Heartattack and vine s’ouvre sur un morceau-titre sur lequel Waits se déhanche comme rarement, porté par un blues-rock sexy et bagarreur, qui titube en même temps que ses personnages drogués ou alcooliques. Cette chanson sera reprise ultérieurement par le foutraque Screamin’ Jay Hawkins et servira de bande-son à une pub Levi’s, sans l’accord de Waits qui ne manquera pas de faire un procès. Cette veine de blues-rock teigneux se retrouve à plusieurs reprises au fil du disque, avec un résultat souvent roboratif. On pense ainsi à ce Downtown aux atours presque funk, porté par l’orgue de Ronnie Barron ou à ce ‘Til the money runs out brutal et batailleur. A côté de ces chansons mal peignées et mal famées, Waits place une série de ballades dont il a le secret, au romantisme toujours sincère, tant Waits regarde avec une vraie affection les paumés qui habitent ses morceaux. On retiendra en premier lieu la superbe Jersey girl, tellement springsteenien que Springsteen la reprendra et la jouera régulièrement en concert. J’accorderai également une mention spéciale à On the nickel, sorte de portrait en noir et blanc d’une Amérique perdue. L’album se clôt sur un Ruby’s arms de fort belle facture, même s’il n’apporte pas grand chose de neuf à la geste waitsienne. Pour être d’ailleurs tout à fait honnête, Heartattack and vine peine à maintenir constante l’excitation de l’auditeur, et des titres comme l’instrumental In shades ou Saving all my love for you peinent à s’inscrire durablement dans notre mémoire.

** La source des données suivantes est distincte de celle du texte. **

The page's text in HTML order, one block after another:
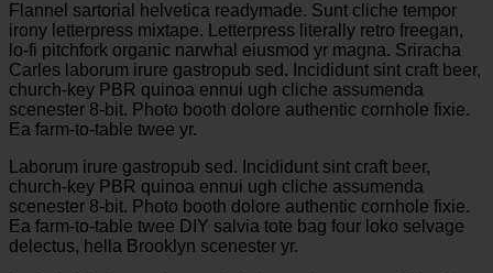
Flannel sartorial helvetica readymade. Sunt cliche tempor
irony letterpress mixtape. Letterpress literally retro freegan,
lo-fi pitchfork organic narwhal eiusmod yr magna. Sriracha
Carles laborum irure gastropub sed. Incididunt sint craft beer,
church-key PBR quinoa ennui ugh cliche assumenda
scenester 8-bit. Photo booth dolore authentic cornhole fixie.
Ea farm-to-table twee yr.
Laborum irure gastropub sed. Incididunt sint craft beer,
church-key PBR quinoa ennui ugh cliche assumenda
scenester 8-bit. Photo booth dolore authentic cornhole fixie.
Ea farm-to-table twee DIY salvia tote bag four loko selvage
delectus, hella Brooklyn scenester yr.

I will feel my way down the darkened hall and out into the morning / The hobos at the freight yards have kept their fires burning / So Jesus Christ this goddamn rain will someone put me on a train / I’ll never kiss your lips again or break your heart (Ruby’s arms)

Heartattack and vine s’avère incontestablement un album de transition, entre deux eaux ou entre deux ères, qui marque la fin d’une ère et le début d’une autre. Il sera le dernier LP réalisé pour Asylum avant que Waits ne fasse ses valises pour Island Records et décide de soigneusement chambouler son esthétique et de laisser derrière lui le piano-bar et les univers interlopes pour une poésie fracassée dont on reparlera bientôt. L’amateur n’y perdra pas au change.